Pourquoi as-tu décliné la proposition du PSG ?

À Paris, j’ai deux entraînements obligatoires par jour, ce qui nécessite l’arrêt de mes études et je ne le voulais pas pour le moment. Ils m’ont dit qu’il fallait que je vive du football pendant 3 ans et que je mette mon concours de côté, que je néglige mes études mais j’ai préféré continuer… Ils m’ont dit que de toute manière, ils étaient encore sur moi. C’est juste pour l’instant.

Tu aimerais bien vivre l’expérience de la Ligue des Champions ?

Oui, ça me permettrait de voir d’autres clubs, de connaitre de nouvelles joueuses car entre nous, on se connaît toutes, on sait à peu près toutes nos failles. Avec des filles qui habitent à l’autre bout de la France, on essaie de se voir pendant les vacances, c’est super comme ambiance. Même avec les joueuses plus âgées qui ont une plus grande expérience tout se passe bien. Ce qu’il n’y a pas dans les clubs de garçons, je pense.

Tu penses qu’un club pourra détrôner Lyon prochainement ?

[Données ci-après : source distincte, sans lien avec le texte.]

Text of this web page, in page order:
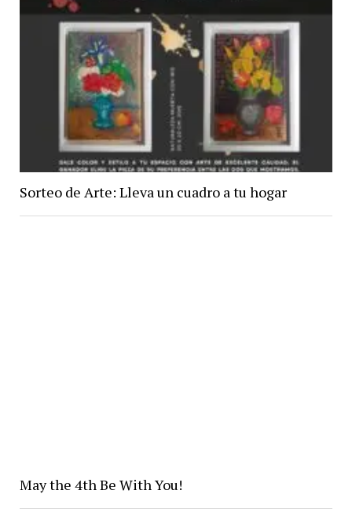
Sorteo de Arte: Lleva un cuadro a tu hogar
May the 4th Be With You!

Je pense que oui, parce que déjà quand on voit contre des petits clubs l’année dernière, il mettait des 10 – 0, mais cette année, on a réussi à avoir un match assez équilibré. Je pense aussi que la moyenne d’âge y joue énormément, c’est toujours les mêmes filles qui jouent. Je pense qu’elles ont pris une certaine confiance qui fait qu’elles descendent le niveau de leur jeu contre nous en jouant beaucoup plus relaxe. En tant que coach, Farid Benstiti voit ses filles au dessus, ce qui fait qu’un jour, elles se feront forcément détrôner. À force, elles perdront leur première place.

Paris et Juvisy pourraient peut-être prendre la première place encore, non ?

Non, je ne pense pas. L’OL est encore la meilleure équipe cette saison. J’ai été faire un stage d’une semaine à Juvisy puis j’ai été en contact avec certaines filles mais je pense que ce sera plus l’année prochaine parce que là, elles commencent vraiment à se former. Paris semble plus apte. Pour Juvisy, ça va être un peu plus compliqué. Les joueuses ont quasi toutes un petit boulot à coté, elles continuent leurs études : rien de comparable au PSG.

Si tu pouvais vivre du foot tout le temps, tu penses que tu le ferais ?

Ouais, je le ferais. (rires)

Que penses-tu de la médiatisation du football féminin ?

C’est complètement ridicule, à part les matchs de Lyon ou du PSG, ils ne sont pas du tout télévisés. Et encore nous, on sait que les matchs sont télévisés parce qu’on est dans le foot : entre les filles, on se parle, mais sinon il n’y a même pas de pub. Mon père quand je lui ai dit que le match était télévisé, il ne le savait même pas. En même temps, il n’y a pas d’affiche ni de pub. Je pense que ça commence déjà à évoluer au niveau des filles. On a les salaires qui augmentent. Puis chaque club de Ligue 1 va être obligé d’avoir une section féminine donc forcement ça va augmenter.